> [Assigned task]: Each entry below is to be written out exactly, and the pictures are to be left out.

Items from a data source
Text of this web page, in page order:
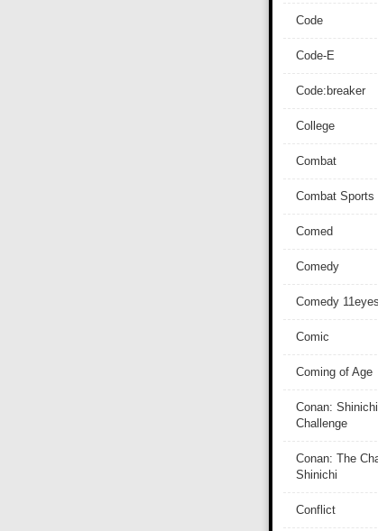
Code
Code-E
Code:breaker
College
Combat
Combat Sports
Comed
Comedy
Comedy
Comic
Coming of Age
Conan:
Challenge
Conan: The
Shinichi
Conflict
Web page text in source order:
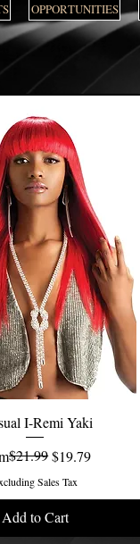
OPPORTUNITIES
Quick View
I-Remi Yaki
Price
$21.99$19.79
Price
Sales Tax
Add to Cart
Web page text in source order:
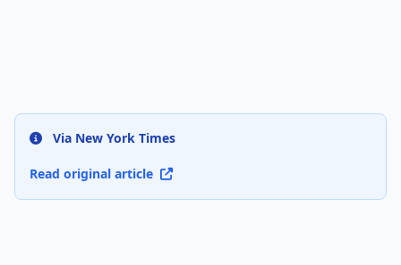
Via New York Times
Read original article
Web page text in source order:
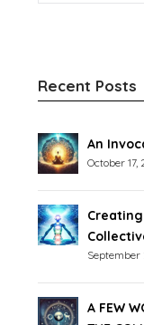
Recent Posts
An
October 17,
September
A FEW
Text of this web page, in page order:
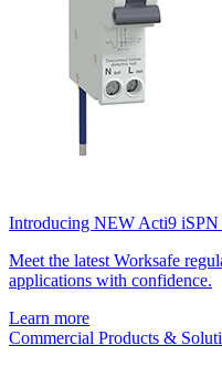
Introducing NEW Acti9
Meet the latest Worksafe
applications with confidence.
Learn more
Commercial Products &
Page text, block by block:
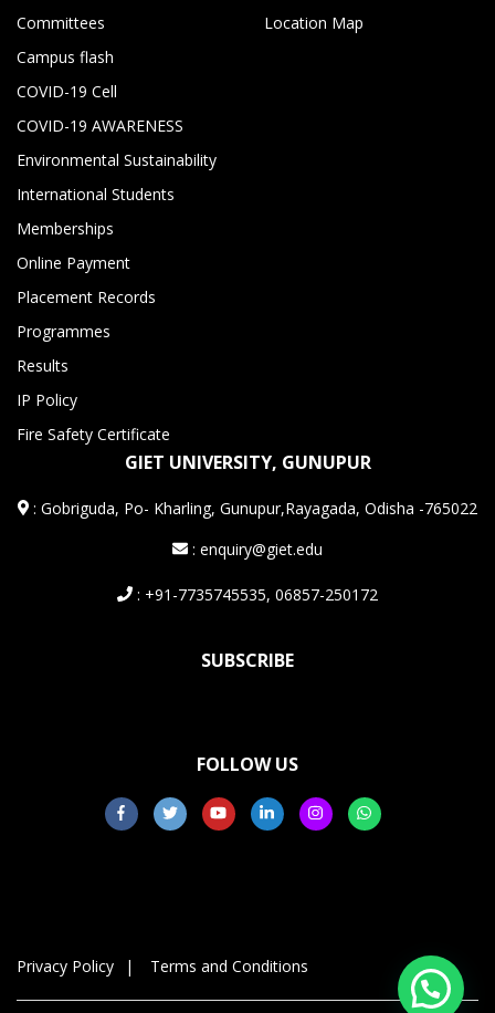
Committees
Campus flash
COVID-19 Cell
COVID-19 AWARENESS
Environmental Sustainability
International Students
Memberships
Online Payment
Placement Records
Programmes
Results
IP Policy
Fire Safety Certificate
Location Map
GIET UNIVERSITY, GUNUPUR
:Gobriguda, Po- Kharling, Gunupur,Rayagada, Odisha -765022
: enquiry@giet.edu
: +91-7735745535, 06857-250172
SUBSCRIBE
FOLLOW US
Privacy Policy Terms and Conditions
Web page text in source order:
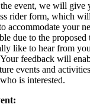
event, we will give
rider form, which
accommodate your
due to the
like to hear from
feedback will
events and
is interested.

> [Answer area]:
Text of this web page, in page order:
Code
Code-E
Code:breaker
College
Combat
Combat Sports
Comed
Comedy
Comedy
Comic
Coming of Age
Conan:
Challenge
Conan: The
Shinichi
Conflict
Web page text in source order:
OPPORTUNITIES
Quick View
I-Remi Yaki
Price
$21.99$19.79
Price
Sales Tax
Add to Cart
Web page text in source order:
Via New York Times
Read original article
Web page text in source order:
Recent Posts
An
October 17,
September
A FEW
Text of this web page, in page order:
Introducing NEW Acti9
Meet the latest Worksafe
applications with confidence.
Learn more
Commercial Products &
Page text, block by block:
Committees
Campus flash
COVID-19 Cell
COVID-19 AWARENESS
Environmental Sustainability
International Students
Memberships
Online Payment
Placement Records
Programmes
Results
IP Policy
Fire Safety Certificate
Location Map
GIET UNIVERSITY, GUNUPUR
:Gobriguda, Po- Kharling, Gunupur,Rayagada, Odisha -765022
: enquiry@giet.edu
: +91-7735745535, 06857-250172
SUBSCRIBE
FOLLOW US
Privacy Policy Terms and Conditions
Web page text in source order:
event, we will give
rider form, which
accommodate your
due to the
like to hear from
feedback will
events and
is interested.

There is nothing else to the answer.